:: Records from a data collection ::
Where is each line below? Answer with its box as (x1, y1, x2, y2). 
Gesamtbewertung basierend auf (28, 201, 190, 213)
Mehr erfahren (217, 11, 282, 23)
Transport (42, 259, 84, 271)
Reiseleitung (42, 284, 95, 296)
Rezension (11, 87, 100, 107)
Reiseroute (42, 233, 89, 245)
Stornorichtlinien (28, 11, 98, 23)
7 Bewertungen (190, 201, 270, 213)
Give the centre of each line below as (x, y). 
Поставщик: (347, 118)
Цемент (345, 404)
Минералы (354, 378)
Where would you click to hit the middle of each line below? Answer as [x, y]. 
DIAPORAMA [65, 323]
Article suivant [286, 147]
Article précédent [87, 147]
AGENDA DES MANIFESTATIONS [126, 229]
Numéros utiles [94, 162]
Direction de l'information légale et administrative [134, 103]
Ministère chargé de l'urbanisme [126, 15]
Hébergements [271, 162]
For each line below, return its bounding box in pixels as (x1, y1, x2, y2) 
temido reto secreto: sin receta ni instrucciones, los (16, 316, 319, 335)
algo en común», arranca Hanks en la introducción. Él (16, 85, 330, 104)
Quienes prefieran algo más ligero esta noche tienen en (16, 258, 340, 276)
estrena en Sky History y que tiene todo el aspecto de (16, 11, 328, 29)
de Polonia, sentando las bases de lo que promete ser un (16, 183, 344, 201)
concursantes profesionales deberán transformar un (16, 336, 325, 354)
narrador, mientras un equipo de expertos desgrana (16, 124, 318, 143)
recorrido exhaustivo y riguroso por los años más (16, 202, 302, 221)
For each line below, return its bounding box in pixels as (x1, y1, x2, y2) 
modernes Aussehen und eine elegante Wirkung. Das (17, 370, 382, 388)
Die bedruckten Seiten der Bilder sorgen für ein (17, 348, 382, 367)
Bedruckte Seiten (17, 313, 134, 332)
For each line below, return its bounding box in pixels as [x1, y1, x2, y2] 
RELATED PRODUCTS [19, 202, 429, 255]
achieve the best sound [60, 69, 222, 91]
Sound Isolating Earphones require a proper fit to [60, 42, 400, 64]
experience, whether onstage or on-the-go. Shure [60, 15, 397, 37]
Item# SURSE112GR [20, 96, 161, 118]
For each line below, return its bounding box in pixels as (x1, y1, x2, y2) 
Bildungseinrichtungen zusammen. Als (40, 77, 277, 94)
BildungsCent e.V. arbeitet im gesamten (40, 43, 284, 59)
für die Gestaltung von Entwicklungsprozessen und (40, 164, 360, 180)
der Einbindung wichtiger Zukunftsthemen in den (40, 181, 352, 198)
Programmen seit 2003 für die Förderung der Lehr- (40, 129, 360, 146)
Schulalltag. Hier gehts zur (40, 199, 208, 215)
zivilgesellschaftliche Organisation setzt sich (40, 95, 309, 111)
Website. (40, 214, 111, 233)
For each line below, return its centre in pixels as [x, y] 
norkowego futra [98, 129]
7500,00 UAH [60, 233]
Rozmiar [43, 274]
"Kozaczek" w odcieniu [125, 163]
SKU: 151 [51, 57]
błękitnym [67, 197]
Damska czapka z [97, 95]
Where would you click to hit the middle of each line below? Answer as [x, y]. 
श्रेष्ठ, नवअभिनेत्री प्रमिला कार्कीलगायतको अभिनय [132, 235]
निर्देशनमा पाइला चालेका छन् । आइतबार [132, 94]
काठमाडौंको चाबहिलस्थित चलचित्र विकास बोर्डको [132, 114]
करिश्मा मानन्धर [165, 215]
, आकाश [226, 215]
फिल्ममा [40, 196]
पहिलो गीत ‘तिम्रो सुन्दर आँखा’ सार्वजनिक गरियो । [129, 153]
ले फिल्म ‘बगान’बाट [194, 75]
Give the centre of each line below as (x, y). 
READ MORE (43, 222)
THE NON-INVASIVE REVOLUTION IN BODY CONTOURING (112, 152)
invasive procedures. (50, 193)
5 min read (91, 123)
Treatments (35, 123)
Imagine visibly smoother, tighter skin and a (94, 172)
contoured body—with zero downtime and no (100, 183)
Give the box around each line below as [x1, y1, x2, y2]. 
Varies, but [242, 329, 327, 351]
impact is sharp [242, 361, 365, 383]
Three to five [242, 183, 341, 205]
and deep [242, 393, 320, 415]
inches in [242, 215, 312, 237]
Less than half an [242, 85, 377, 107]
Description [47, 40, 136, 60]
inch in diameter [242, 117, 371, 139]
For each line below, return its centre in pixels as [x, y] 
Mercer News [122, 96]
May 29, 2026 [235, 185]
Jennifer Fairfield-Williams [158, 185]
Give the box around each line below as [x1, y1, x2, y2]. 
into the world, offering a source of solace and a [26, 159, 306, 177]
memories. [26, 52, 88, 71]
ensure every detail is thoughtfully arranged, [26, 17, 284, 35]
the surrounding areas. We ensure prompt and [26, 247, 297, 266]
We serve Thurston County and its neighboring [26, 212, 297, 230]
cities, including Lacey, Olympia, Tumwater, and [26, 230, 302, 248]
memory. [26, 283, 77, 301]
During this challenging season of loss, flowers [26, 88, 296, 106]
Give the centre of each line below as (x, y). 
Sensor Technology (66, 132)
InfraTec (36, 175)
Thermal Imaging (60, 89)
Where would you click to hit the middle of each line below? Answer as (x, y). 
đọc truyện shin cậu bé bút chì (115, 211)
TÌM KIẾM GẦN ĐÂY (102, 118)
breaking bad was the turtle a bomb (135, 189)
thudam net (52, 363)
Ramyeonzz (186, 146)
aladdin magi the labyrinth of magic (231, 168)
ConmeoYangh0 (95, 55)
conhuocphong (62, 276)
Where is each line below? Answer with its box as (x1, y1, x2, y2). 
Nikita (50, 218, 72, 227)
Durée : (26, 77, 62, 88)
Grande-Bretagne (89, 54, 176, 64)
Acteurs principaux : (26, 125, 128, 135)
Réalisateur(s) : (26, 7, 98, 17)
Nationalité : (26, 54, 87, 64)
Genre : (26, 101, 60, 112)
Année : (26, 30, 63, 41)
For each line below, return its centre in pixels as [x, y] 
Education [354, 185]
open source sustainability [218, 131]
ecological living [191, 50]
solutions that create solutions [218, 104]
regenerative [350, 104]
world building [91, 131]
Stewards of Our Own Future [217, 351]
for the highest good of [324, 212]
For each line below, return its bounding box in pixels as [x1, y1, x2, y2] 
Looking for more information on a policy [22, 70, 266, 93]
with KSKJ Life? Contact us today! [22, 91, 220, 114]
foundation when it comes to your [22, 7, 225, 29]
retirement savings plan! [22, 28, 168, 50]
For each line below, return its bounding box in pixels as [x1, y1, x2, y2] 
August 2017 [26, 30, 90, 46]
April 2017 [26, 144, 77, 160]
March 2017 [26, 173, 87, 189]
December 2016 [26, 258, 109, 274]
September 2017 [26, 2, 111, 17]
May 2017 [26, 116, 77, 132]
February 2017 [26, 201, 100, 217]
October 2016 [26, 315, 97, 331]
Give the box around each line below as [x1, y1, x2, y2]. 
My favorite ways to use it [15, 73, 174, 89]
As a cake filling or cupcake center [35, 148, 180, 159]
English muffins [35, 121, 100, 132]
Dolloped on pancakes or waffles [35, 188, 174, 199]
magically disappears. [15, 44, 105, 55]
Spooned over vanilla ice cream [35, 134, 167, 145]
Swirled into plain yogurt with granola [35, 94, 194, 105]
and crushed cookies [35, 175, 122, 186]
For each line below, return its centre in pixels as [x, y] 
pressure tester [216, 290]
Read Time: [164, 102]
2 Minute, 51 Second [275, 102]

:: The problem ::
Transcribe all entries exactly as they are given.

:: Task answer ::
Where is each line below? Answer with its box as (x1, y1, x2, y2). 
Gesamtbewertung basierend auf (28, 201, 190, 213)
Mehr erfahren (217, 11, 282, 23)
Transport (42, 259, 84, 271)
Reiseleitung (42, 284, 95, 296)
Rezension (11, 87, 100, 107)
Reiseroute (42, 233, 89, 245)
Stornorichtlinien (28, 11, 98, 23)
7 Bewertungen (190, 201, 270, 213)
Give the centre of each line below as (x, y). 
Поставщик: (347, 118)
Цемент (345, 404)
Минералы (354, 378)
Where would you click to hit the middle of each line below? Answer as [x, y]. 
DIAPORAMA [65, 323]
Article suivant [286, 147]
Article précédent [87, 147]
AGENDA DES MANIFESTATIONS [126, 229]
Numéros utiles [94, 162]
Direction de l'information légale et administrative [134, 103]
Ministère chargé de l'urbanisme [126, 15]
Hébergements [271, 162]
For each line below, return its bounding box in pixels as (x1, y1, x2, y2) 
temido reto secreto: sin receta ni instrucciones, los (16, 316, 319, 335)
algo en común», arranca Hanks en la introducción. Él (16, 85, 330, 104)
Quienes prefieran algo más ligero esta noche tienen en (16, 258, 340, 276)
estrena en Sky History y que tiene todo el aspecto de (16, 11, 328, 29)
de Polonia, sentando las bases de lo que promete ser un (16, 183, 344, 201)
concursantes profesionales deberán transformar un (16, 336, 325, 354)
narrador, mientras un equipo de expertos desgrana (16, 124, 318, 143)
recorrido exhaustivo y riguroso por los años más (16, 202, 302, 221)
For each line below, return its bounding box in pixels as (x1, y1, x2, y2) 
modernes Aussehen und eine elegante Wirkung. Das (17, 370, 382, 388)
Die bedruckten Seiten der Bilder sorgen für ein (17, 348, 382, 367)
Bedruckte Seiten (17, 313, 134, 332)
For each line below, return its bounding box in pixels as [x1, y1, x2, y2] 
RELATED PRODUCTS [19, 202, 429, 255]
achieve the best sound [60, 69, 222, 91]
Sound Isolating Earphones require a proper fit to [60, 42, 400, 64]
experience, whether onstage or on-the-go. Shure [60, 15, 397, 37]
Item# SURSE112GR [20, 96, 161, 118]
For each line below, return its bounding box in pixels as (x1, y1, x2, y2) 
Bildungseinrichtungen zusammen. Als (40, 77, 277, 94)
BildungsCent e.V. arbeitet im gesamten (40, 43, 284, 59)
für die Gestaltung von Entwicklungsprozessen und (40, 164, 360, 180)
der Einbindung wichtiger Zukunftsthemen in den (40, 181, 352, 198)
Programmen seit 2003 für die Förderung der Lehr- (40, 129, 360, 146)
Schulalltag. Hier gehts zur (40, 199, 208, 215)
zivilgesellschaftliche Organisation setzt sich (40, 95, 309, 111)
Website. (40, 214, 111, 233)
For each line below, return its centre in pixels as [x, y] 
norkowego futra [98, 129]
7500,00 UAH [60, 233]
Rozmiar [43, 274]
"Kozaczek" w odcieniu [125, 163]
SKU: 151 [51, 57]
błękitnym [67, 197]
Damska czapka z [97, 95]
Where would you click to hit the middle of each line below? Answer as [x, y]. 
श्रेष्ठ, नवअभिनेत्री प्रमिला कार्कीलगायतको अभिनय [132, 235]
निर्देशनमा पाइला चालेका छन् । आइतबार [132, 94]
काठमाडौंको चाबहिलस्थित चलचित्र विकास बोर्डको [132, 114]
करिश्मा मानन्धर [165, 215]
, आकाश [226, 215]
फिल्ममा [40, 196]
पहिलो गीत ‘तिम्रो सुन्दर आँखा’ सार्वजनिक गरियो । [129, 153]
ले फिल्म ‘बगान’बाट [194, 75]
Give the centre of each line below as (x, y). 
READ MORE (43, 222)
THE NON-INVASIVE REVOLUTION IN BODY CONTOURING (112, 152)
invasive procedures. (50, 193)
5 min read (91, 123)
Treatments (35, 123)
Imagine visibly smoother, tighter skin and a (94, 172)
contoured body—with zero downtime and no (100, 183)
Give the box around each line below as [x1, y1, x2, y2]. 
Varies, but [242, 329, 327, 351]
impact is sharp [242, 361, 365, 383]
Three to five [242, 183, 341, 205]
and deep [242, 393, 320, 415]
inches in [242, 215, 312, 237]
Less than half an [242, 85, 377, 107]
Description [47, 40, 136, 60]
inch in diameter [242, 117, 371, 139]
For each line below, return its centre in pixels as [x, y] 
Mercer News [122, 96]
May 29, 2026 [235, 185]
Jennifer Fairfield-Williams [158, 185]
Give the box around each line below as [x1, y1, x2, y2]. 
into the world, offering a source of solace and a [26, 159, 306, 177]
memories. [26, 52, 88, 71]
ensure every detail is thoughtfully arranged, [26, 17, 284, 35]
the surrounding areas. We ensure prompt and [26, 247, 297, 266]
We serve Thurston County and its neighboring [26, 212, 297, 230]
cities, including Lacey, Olympia, Tumwater, and [26, 230, 302, 248]
memory. [26, 283, 77, 301]
During this challenging season of loss, flowers [26, 88, 296, 106]
Give the centre of each line below as (x, y). 
Sensor Technology (66, 132)
InfraTec (36, 175)
Thermal Imaging (60, 89)
Where would you click to hit the middle of each line below? Answer as (x, y). 
đọc truyện shin cậu bé bút chì (115, 211)
TÌM KIẾM GẦN ĐÂY (102, 118)
breaking bad was the turtle a bomb (135, 189)
thudam net (52, 363)
Ramyeonzz (186, 146)
aladdin magi the labyrinth of magic (231, 168)
ConmeoYangh0 (95, 55)
conhuocphong (62, 276)
Where is each line below? Answer with its box as (x1, y1, x2, y2). 
Nikita (50, 218, 72, 227)
Durée : (26, 77, 62, 88)
Grande-Bretagne (89, 54, 176, 64)
Acteurs principaux : (26, 125, 128, 135)
Réalisateur(s) : (26, 7, 98, 17)
Nationalité : (26, 54, 87, 64)
Genre : (26, 101, 60, 112)
Année : (26, 30, 63, 41)
For each line below, return its centre in pixels as [x, y] 
Education [354, 185]
open source sustainability [218, 131]
ecological living [191, 50]
solutions that create solutions [218, 104]
regenerative [350, 104]
world building [91, 131]
Stewards of Our Own Future [217, 351]
for the highest good of [324, 212]
For each line below, return its bounding box in pixels as [x1, y1, x2, y2] 
Looking for more information on a policy [22, 70, 266, 93]
with KSKJ Life? Contact us today! [22, 91, 220, 114]
foundation when it comes to your [22, 7, 225, 29]
retirement savings plan! [22, 28, 168, 50]
For each line below, return its bounding box in pixels as [x1, y1, x2, y2] 
August 2017 [26, 30, 90, 46]
April 2017 [26, 144, 77, 160]
March 2017 [26, 173, 87, 189]
December 2016 [26, 258, 109, 274]
September 2017 [26, 2, 111, 17]
May 2017 [26, 116, 77, 132]
February 2017 [26, 201, 100, 217]
October 2016 [26, 315, 97, 331]
Give the box around each line below as [x1, y1, x2, y2]. 
My favorite ways to use it [15, 73, 174, 89]
As a cake filling or cupcake center [35, 148, 180, 159]
English muffins [35, 121, 100, 132]
Dolloped on pancakes or waffles [35, 188, 174, 199]
magically disappears. [15, 44, 105, 55]
Spooned over vanilla ice cream [35, 134, 167, 145]
Swirled into plain yogurt with granola [35, 94, 194, 105]
and crushed cookies [35, 175, 122, 186]
For each line below, return its centre in pixels as [x, y] 
pressure tester [216, 290]
Read Time: [164, 102]
2 Minute, 51 Second [275, 102]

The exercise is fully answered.